Our group recently published a new article titled “Tris(benzophenoneimino)phosphane and Related Compounds” led by Marta and Agnes.
In this work, a new group of bases with benzophenoneiminyl (bpi) moiety was synthesized and characterized. A convenient one-pot approach was employed to synthesize the starting compound tris(benzophenoneimino)phosphane (P(bpi)3): benzophenone imine was deprotonated using MeMgCl, followed by its reaction with PBr3 in diglyme. This method offers an alternative for preparing other (amino)phosphanes as well when lithio-intermediates and/or protonated phosphanes are not viable options. P(bpi)3 was subsequently utilized to synthesize a variety of related phosphonium cations and phosphazenes.

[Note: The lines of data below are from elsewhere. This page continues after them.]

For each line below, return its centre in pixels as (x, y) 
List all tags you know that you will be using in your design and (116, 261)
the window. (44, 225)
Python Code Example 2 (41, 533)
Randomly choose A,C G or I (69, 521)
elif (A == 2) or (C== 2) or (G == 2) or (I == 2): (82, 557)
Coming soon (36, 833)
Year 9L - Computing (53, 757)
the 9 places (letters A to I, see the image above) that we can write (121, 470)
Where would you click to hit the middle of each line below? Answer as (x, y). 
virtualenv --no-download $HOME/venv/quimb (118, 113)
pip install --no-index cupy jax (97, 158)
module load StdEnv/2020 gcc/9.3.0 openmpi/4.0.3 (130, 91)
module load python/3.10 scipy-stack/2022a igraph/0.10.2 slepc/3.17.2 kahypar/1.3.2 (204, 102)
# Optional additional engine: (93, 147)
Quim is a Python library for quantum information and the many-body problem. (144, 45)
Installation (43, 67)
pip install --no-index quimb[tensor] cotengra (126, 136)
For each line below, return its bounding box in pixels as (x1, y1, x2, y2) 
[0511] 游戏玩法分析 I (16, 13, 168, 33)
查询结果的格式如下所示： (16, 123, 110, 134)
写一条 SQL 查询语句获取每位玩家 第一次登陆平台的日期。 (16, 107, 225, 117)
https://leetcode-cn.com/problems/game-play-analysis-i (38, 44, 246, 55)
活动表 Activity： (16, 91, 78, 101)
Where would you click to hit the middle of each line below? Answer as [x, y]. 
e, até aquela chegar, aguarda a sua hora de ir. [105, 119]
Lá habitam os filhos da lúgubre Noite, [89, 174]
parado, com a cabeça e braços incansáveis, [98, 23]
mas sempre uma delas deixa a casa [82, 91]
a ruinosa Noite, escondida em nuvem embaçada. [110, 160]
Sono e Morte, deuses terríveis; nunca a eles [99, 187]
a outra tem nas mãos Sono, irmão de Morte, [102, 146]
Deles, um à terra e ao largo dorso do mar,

The stability of the resulting phosphonium ylides was assessed through their deprotonation. In certain cases, the bulky substances demonstrated the ability to form P-N heterocycles with adjacent P and N atoms and P=C double bonds which are quite rare and only some representatives of this type of heterocycles have been reported before. The basicities of benzophenone imine, P(bpi)3, phosphonium ylides, and phosphazenes were evaluated experimentally (in MeCN) or computationally (in MeCN, THF, and gas-phase). Additionally, representative X-ray crystallography (XRD) structures were presented and discussed. Although the bpi-compounds are not as strong as many existing bases, they still exhibit considerable basicity and could be employed as reagents to overcome common challenges such as solubility, ion-pairing, lack of UV-Vis properties, and other issues.